Describing his patient as “too emotional” to succumb to dangerous level of stress, Dr. Sibulo impressed upon the Senators that it would be too risky to compare such stress condition to the physical exertion that he gets in playing golf to the emotional stress if he testifies at the Senate.

Dr. Sibulo explained Arroyo’s present health status might worsen if he will not avoid “mentally stressful” activities. He offered as an acceptable mode for his patient a written deposition where there will be no “face to face” confrontation with the Senators who would interrogate him. Such “mental stimulus,” the doctor warned, could be a compounding situation to the cardiovascular problem of his patient. The risk for a recurrent dissecting aneurysm of his patient, he admitted, is 20 percent annually and survival among this kind of cases is only 50 percent in 5 years.

Despite treading on this legally-protected “confidentiality” of medical record of the patient, Biazon asked matters that should be personal knowledge already of the First Gentleman. He asked the doctor whether his patient bets on his golf games which he says could add to the stress. It was no wonder why the feisty Miriam failed to control her much vaunted sharp-tongue when she finally cut down Biazon at the next round of his questions yesterday to the other witnesses.

Even opposition Sen. Panfilo “Ping” Lacson, a known arch critic of the First Gentleman, was Christian enough to relent by not forcing the presidential spouse to appear at the Senate hearing. Lacson noted the First Gentleman is a “walking time bomb” to describe the latter’s medical condition even after more than two years since the heart surgery.

Also a bitter critic of the First Gentleman, opposition Sen. Alan Peter Cayetano expressed his willingness to accept a compromise arrangement. Supported by his “Ate” Sen. Pia Cayetano, Alan is willing to allow the presidential spouse to appear via remote arrangement through the Webcam to personally answer the Senators. But both insisted a medical excuse should not be a security blanket for whatever liability the First Gentleman must face and answer.

At the end of the Senate hearing, however, the presiding Senator ruled that a written deposition from the First Gentleman would be enough. While it may be the safest mode for him, medically speaking, such written deposition is a high legal risk that the First Gentleman would have to take and assume.

A blanket denial of his alleged participation in the alleged collusion among blacklisted Filipino contractors for public bidding in WB-funded projects, legally speaking, is a weak defense of one’s innocence.

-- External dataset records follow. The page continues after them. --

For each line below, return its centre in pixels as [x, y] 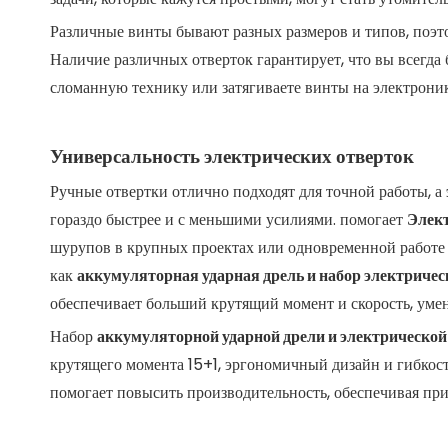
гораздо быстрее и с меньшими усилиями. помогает [228, 219]
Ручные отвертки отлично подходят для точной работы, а [248, 191]
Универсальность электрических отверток [232, 156]
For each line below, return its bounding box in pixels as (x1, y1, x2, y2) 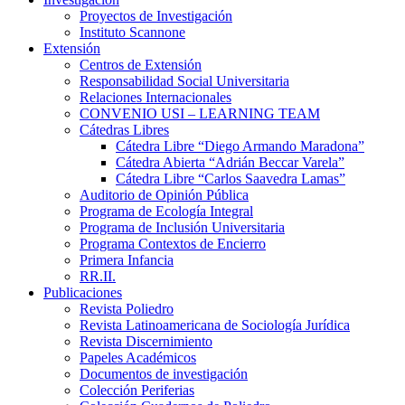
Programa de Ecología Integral (80, 202, 253, 219)
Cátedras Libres (80, 121, 169, 137)
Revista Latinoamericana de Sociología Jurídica (80, 316, 350, 333)
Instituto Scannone (80, 24, 185, 40)
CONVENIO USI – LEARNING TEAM (80, 105, 320, 121)
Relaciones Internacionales (80, 89, 231, 105)
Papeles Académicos (80, 349, 196, 365)
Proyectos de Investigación (80, 7, 232, 24)
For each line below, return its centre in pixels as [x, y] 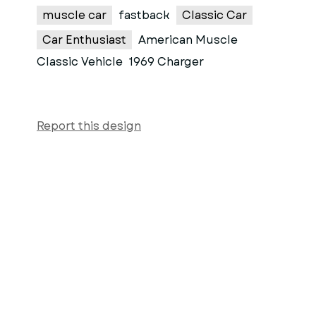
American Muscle [188, 40]
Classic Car [214, 15]
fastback [144, 15]
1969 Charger [166, 62]
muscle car [74, 15]
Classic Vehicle [80, 62]
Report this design [89, 126]
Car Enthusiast [84, 40]
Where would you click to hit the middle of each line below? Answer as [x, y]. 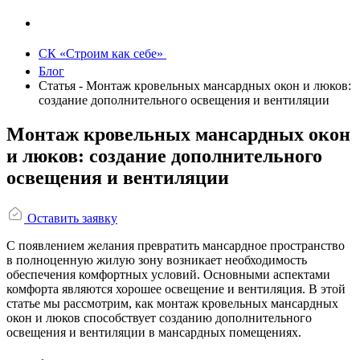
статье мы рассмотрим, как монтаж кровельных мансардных [172, 303]
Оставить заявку [71, 218]
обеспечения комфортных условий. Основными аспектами [168, 274]
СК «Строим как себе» [102, 53]
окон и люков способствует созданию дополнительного [159, 317]
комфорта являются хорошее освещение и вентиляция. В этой [176, 288]
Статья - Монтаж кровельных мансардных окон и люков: [195, 86]
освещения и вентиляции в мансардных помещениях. [154, 332]
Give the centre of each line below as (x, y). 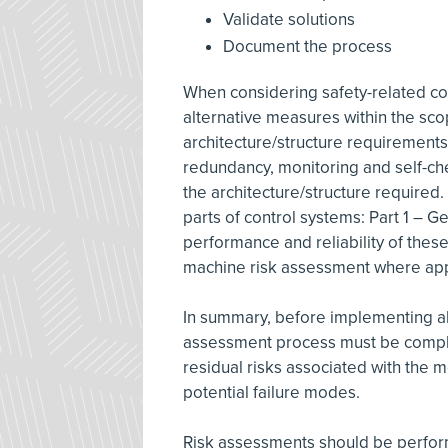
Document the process (307, 46)
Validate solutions (289, 19)
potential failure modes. (273, 392)
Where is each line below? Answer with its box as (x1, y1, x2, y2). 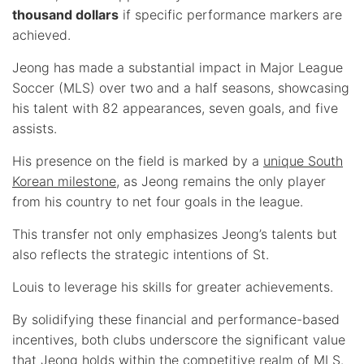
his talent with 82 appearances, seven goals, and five (12, 99, 338, 116)
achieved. (12, 26, 71, 43)
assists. (12, 119, 57, 136)
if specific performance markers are (119, 6, 342, 23)
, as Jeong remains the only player (116, 172, 326, 189)
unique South (263, 152, 343, 169)
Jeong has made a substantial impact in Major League (12, 58, 343, 76)
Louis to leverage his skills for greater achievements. (12, 278, 333, 295)
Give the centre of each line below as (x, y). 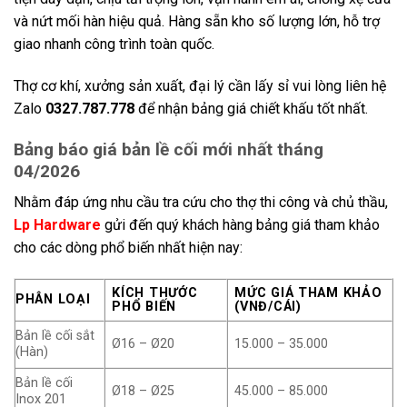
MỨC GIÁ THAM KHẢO (308, 293)
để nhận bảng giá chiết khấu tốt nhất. (251, 109)
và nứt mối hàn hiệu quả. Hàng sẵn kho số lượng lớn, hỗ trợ (197, 22)
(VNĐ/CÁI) (268, 307)
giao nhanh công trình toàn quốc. (114, 45)
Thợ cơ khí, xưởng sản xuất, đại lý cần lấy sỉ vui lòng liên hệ (200, 86)
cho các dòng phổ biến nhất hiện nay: (128, 248)
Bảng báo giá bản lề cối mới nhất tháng (169, 149)
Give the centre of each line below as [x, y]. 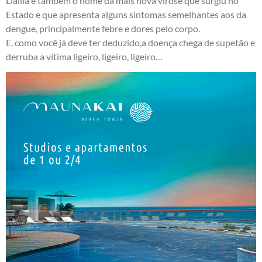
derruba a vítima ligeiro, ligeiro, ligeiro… [84, 56]
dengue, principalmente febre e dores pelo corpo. [103, 28]
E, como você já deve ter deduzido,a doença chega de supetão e [130, 42]
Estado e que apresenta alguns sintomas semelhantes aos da [126, 14]
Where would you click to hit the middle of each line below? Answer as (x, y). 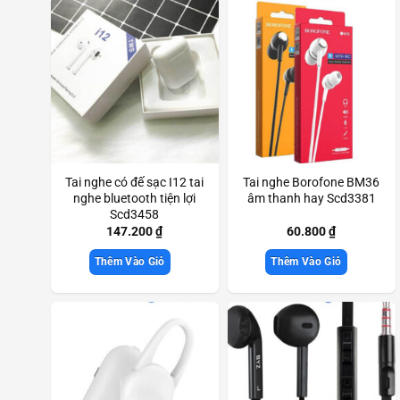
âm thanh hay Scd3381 (311, 199)
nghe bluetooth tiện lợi (135, 199)
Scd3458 (135, 215)
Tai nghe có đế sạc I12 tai (135, 183)
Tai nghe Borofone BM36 (312, 183)
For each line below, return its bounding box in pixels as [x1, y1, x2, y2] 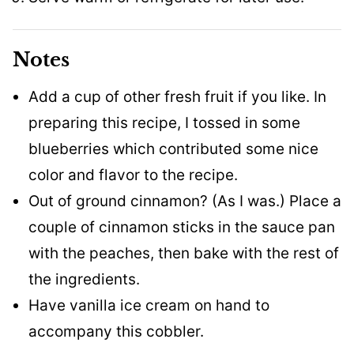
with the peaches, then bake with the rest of [28, 243, 339, 262]
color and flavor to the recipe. [28, 165, 238, 184]
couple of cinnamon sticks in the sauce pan [28, 217, 335, 236]
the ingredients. [28, 269, 140, 288]
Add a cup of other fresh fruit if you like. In [28, 87, 326, 106]
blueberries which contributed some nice [28, 139, 318, 158]
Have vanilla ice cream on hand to [28, 296, 269, 314]
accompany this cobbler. [28, 322, 204, 341]
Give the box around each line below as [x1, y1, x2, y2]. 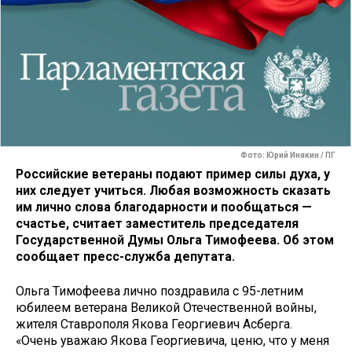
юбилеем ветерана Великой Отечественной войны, [16, 300, 317, 316]
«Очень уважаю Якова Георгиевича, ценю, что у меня [16, 333, 329, 349]
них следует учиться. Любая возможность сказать [16, 182, 331, 198]
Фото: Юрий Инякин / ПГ [240, 151, 335, 160]
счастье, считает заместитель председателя [16, 215, 299, 231]
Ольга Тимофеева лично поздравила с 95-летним [16, 284, 303, 299]
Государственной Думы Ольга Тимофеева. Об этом [16, 232, 334, 247]
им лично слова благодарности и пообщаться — [16, 199, 312, 214]
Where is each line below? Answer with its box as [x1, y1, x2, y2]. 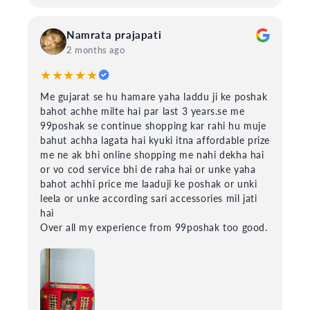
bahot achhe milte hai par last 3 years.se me [40, 104, 245, 117]
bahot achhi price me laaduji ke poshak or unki [40, 177, 257, 190]
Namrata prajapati [66, 28, 162, 41]
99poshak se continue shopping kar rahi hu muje [40, 119, 266, 131]
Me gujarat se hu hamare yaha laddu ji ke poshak [40, 90, 268, 102]
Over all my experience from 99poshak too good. [40, 221, 268, 233]
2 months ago [66, 44, 125, 55]
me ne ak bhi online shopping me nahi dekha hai [40, 148, 264, 161]
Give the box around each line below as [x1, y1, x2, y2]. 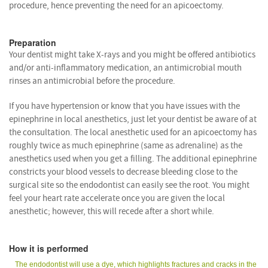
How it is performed [9, 242, 89, 254]
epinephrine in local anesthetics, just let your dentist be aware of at [9, 113, 257, 125]
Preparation [9, 36, 56, 48]
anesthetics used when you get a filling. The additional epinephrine [9, 153, 257, 165]
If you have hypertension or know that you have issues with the [9, 100, 240, 112]
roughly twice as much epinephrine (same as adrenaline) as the [9, 139, 242, 151]
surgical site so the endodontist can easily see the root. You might [9, 179, 249, 191]
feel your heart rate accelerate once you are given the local [9, 192, 225, 204]
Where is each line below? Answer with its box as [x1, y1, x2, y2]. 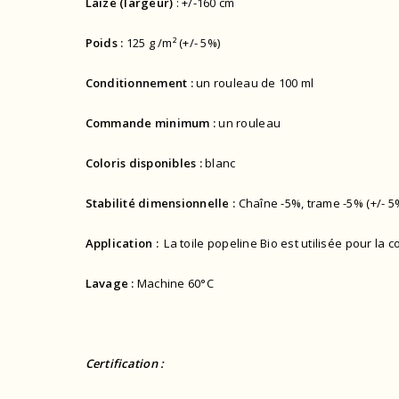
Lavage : [85, 275, 134, 292]
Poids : [85, 35, 124, 52]
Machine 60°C [134, 275, 214, 292]
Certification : [85, 355, 165, 372]
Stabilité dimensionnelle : [85, 195, 236, 212]
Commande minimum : [85, 115, 219, 132]
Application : [85, 235, 162, 252]
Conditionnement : [85, 75, 197, 92]
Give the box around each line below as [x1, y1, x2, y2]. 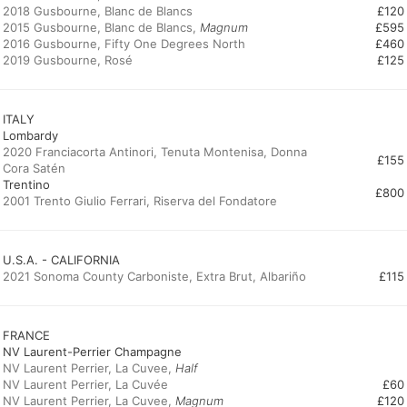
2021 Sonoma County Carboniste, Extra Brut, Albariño [3, 269, 306, 283]
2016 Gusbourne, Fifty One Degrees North [3, 36, 245, 51]
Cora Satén [3, 161, 65, 175]
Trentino [3, 177, 50, 192]
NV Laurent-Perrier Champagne [3, 344, 182, 359]
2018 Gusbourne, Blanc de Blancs [3, 4, 193, 18]
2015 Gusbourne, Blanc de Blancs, [3, 20, 200, 35]
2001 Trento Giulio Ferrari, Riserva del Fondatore [3, 194, 277, 208]
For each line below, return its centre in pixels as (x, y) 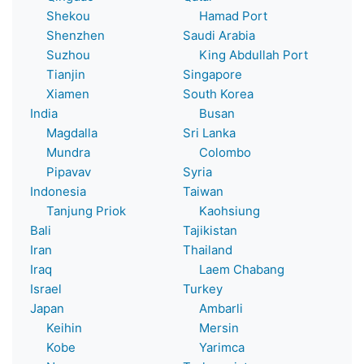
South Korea (218, 93)
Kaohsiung (221, 210)
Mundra (60, 152)
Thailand (208, 249)
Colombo (217, 152)
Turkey (203, 288)
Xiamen (60, 93)
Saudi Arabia (219, 35)
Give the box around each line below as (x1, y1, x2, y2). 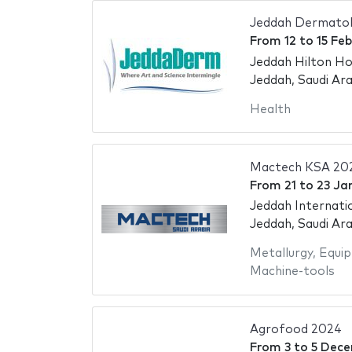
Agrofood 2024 (249, 324, 342, 336)
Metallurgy (249, 247, 313, 260)
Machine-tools (249, 266, 335, 278)
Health (249, 103, 291, 115)
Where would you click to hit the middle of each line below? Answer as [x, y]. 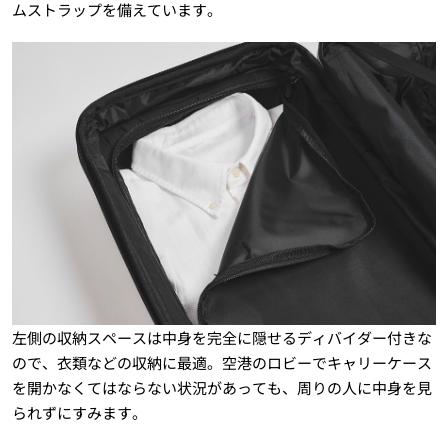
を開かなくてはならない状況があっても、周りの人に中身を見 [221, 388]
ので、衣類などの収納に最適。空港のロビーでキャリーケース [221, 363]
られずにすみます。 [79, 413]
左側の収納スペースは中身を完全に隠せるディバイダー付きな [221, 338]
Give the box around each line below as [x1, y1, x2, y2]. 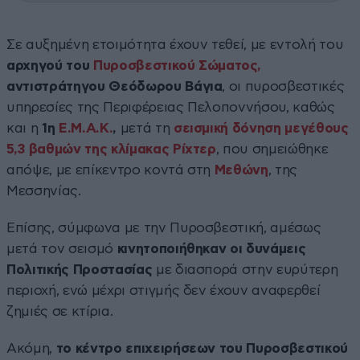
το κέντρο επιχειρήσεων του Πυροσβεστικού [55, 341, 349, 355]
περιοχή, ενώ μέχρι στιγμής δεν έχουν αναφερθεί [6, 283, 321, 297]
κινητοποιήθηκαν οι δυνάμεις [117, 241, 306, 256]
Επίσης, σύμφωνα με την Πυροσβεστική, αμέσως [6, 220, 321, 235]
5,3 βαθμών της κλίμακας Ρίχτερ [6, 141, 216, 156]
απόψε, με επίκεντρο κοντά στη [6, 162, 215, 177]
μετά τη [116, 121, 174, 135]
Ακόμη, [6, 341, 56, 355]
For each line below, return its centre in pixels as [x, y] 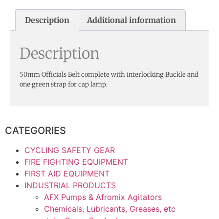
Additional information [131, 20]
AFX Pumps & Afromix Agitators [103, 197]
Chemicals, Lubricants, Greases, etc [110, 209]
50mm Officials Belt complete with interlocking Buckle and [109, 74]
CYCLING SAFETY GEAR [70, 150]
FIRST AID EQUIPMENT [67, 174]
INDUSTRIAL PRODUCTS [70, 186]
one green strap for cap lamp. [64, 84]
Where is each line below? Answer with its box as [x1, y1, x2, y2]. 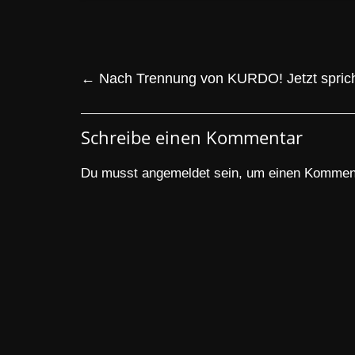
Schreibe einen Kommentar [81, 125, 303, 149]
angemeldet [142, 166, 210, 181]
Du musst [81, 166, 142, 181]
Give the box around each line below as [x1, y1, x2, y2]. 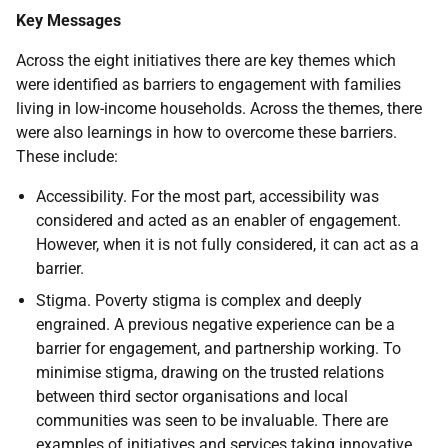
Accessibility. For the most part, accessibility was [36, 187, 379, 206]
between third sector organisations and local [36, 387, 348, 406]
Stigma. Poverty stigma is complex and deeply [36, 291, 362, 310]
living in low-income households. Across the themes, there [16, 99, 422, 118]
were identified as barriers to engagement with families [16, 75, 401, 94]
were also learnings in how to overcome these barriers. [16, 123, 397, 142]
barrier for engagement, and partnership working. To [36, 339, 401, 358]
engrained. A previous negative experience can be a [36, 315, 395, 334]
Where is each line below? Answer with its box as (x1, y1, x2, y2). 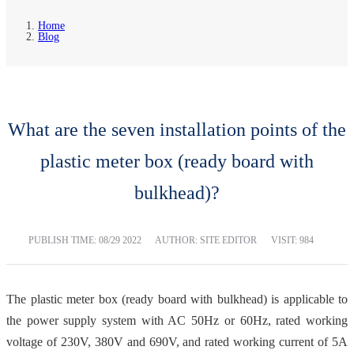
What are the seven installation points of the (8, 119, 346, 140)
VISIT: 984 (271, 234, 314, 246)
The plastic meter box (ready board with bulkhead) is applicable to (6, 292, 348, 306)
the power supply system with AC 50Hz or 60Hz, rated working (6, 313, 348, 327)
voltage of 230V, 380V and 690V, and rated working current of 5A (6, 334, 348, 348)
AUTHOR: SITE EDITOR (155, 234, 257, 246)
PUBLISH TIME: (28, 234, 99, 246)
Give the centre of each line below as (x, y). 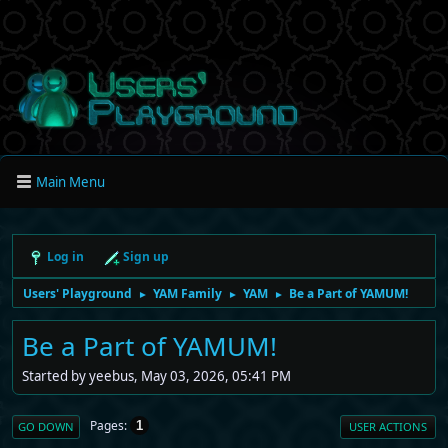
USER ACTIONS (388, 426)
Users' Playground (77, 293)
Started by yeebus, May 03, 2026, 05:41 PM (156, 375)
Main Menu (70, 181)
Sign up (146, 256)
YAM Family (187, 293)
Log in (65, 256)
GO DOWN (46, 426)
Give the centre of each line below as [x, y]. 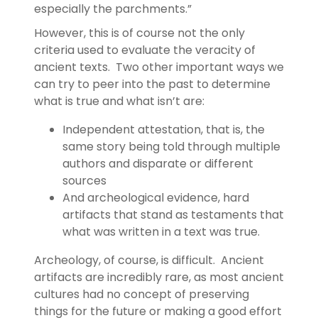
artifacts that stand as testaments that [173, 214]
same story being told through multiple [171, 146]
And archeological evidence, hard [156, 197]
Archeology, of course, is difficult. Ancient [149, 260]
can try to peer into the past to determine [152, 84]
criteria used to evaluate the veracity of [145, 50]
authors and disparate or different [158, 163]
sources [84, 180]
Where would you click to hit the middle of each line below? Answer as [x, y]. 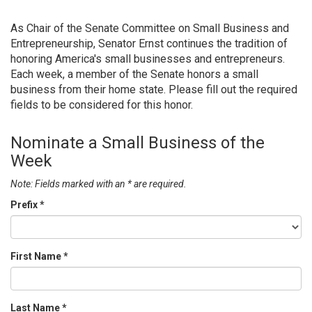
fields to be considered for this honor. [102, 105]
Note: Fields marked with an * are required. [99, 184]
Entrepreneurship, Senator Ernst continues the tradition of [149, 44]
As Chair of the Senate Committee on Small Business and [150, 28]
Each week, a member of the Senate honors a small [134, 74]
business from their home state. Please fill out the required [154, 89]
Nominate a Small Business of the [138, 143]
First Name [37, 256]
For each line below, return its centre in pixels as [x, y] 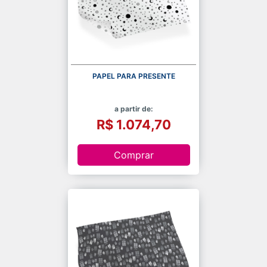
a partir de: [133, 109]
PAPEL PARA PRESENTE [133, 76]
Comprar [133, 155]
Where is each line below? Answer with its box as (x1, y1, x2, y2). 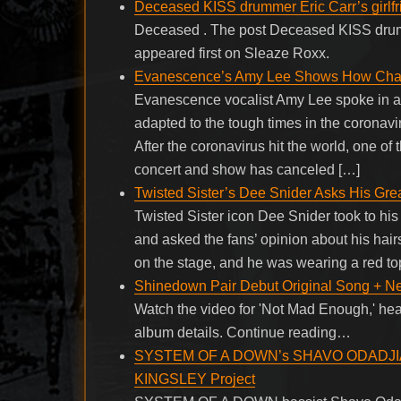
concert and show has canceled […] (134, 161, 361, 177)
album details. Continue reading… (134, 324, 352, 340)
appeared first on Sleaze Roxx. (134, 45, 330, 61)
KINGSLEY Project (134, 371, 256, 387)
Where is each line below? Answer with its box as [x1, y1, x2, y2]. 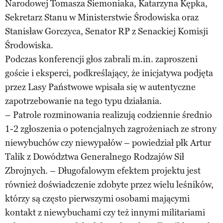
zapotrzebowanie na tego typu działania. [5, 95, 162, 107]
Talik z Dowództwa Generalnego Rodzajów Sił [5, 151, 184, 162]
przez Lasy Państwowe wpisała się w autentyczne [5, 81, 196, 93]
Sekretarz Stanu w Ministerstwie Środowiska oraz [5, 11, 199, 23]
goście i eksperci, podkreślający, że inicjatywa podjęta [5, 67, 213, 79]
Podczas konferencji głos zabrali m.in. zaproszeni [5, 53, 198, 65]
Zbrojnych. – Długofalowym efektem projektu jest [5, 165, 201, 176]
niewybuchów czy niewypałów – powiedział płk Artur [5, 137, 211, 148]
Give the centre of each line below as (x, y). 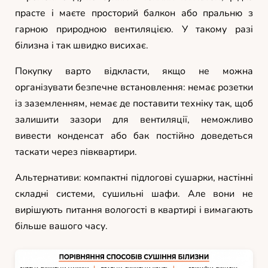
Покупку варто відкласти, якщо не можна (134, 71)
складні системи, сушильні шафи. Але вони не (134, 194)
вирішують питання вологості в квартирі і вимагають (134, 210)
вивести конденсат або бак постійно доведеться (134, 135)
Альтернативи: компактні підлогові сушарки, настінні (134, 177)
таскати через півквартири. (76, 152)
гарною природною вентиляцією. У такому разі (134, 29)
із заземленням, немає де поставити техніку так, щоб (134, 103)
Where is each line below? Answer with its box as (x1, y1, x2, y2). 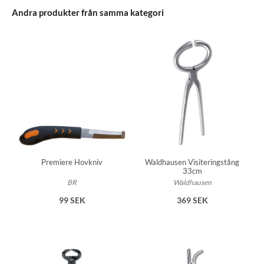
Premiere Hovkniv (41, 157, 103, 167)
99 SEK (58, 194, 85, 205)
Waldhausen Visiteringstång (145, 157, 239, 167)
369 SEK (176, 195, 208, 206)
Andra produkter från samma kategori (12, 7, 164, 18)

Himself a lawyer by profession, the First Gentleman branded the WB report allegations against him as mere hearsay and rumors that are not backed by solid evidence. He denounced as “outrageous” specifically the WB report about a Japanese contractor who purportedly linked him to bribery. Interviewed by reporters after his regular therapy at St. Luke’s, the First Gentleman questioned the logic why would he personally meet with the Japanese contractor to talk about bribes.

Mr. Arroyo is walking on dangerous grounds here by going legalistic in professing his innocence. The case has taken a political life of its own that will never die like a zombie. He can deny them until he turns blue but still no one will believe it. But he has survived past scandals where he was also dragged into, including the alleged secret bank accounts he supposedly maintained in Germany.

This was exposed by then Rep. Alan Peter Cayetano during the previous Congress when the First Gentleman flew all the way to Germany along with several other House leaders and proved he has no such bank account there. From hindsight, the First Gentleman blamed Alan for causing so much stress to his health. He surmised this contributed a lot to his near fatal heart attack in 2007. “They want to kill me but I don’t want to die yet,” Mr. Arroyo quipped. He was smiling all right when he said it. But he was visibly hurting inside. That’s the unseen stress that kills.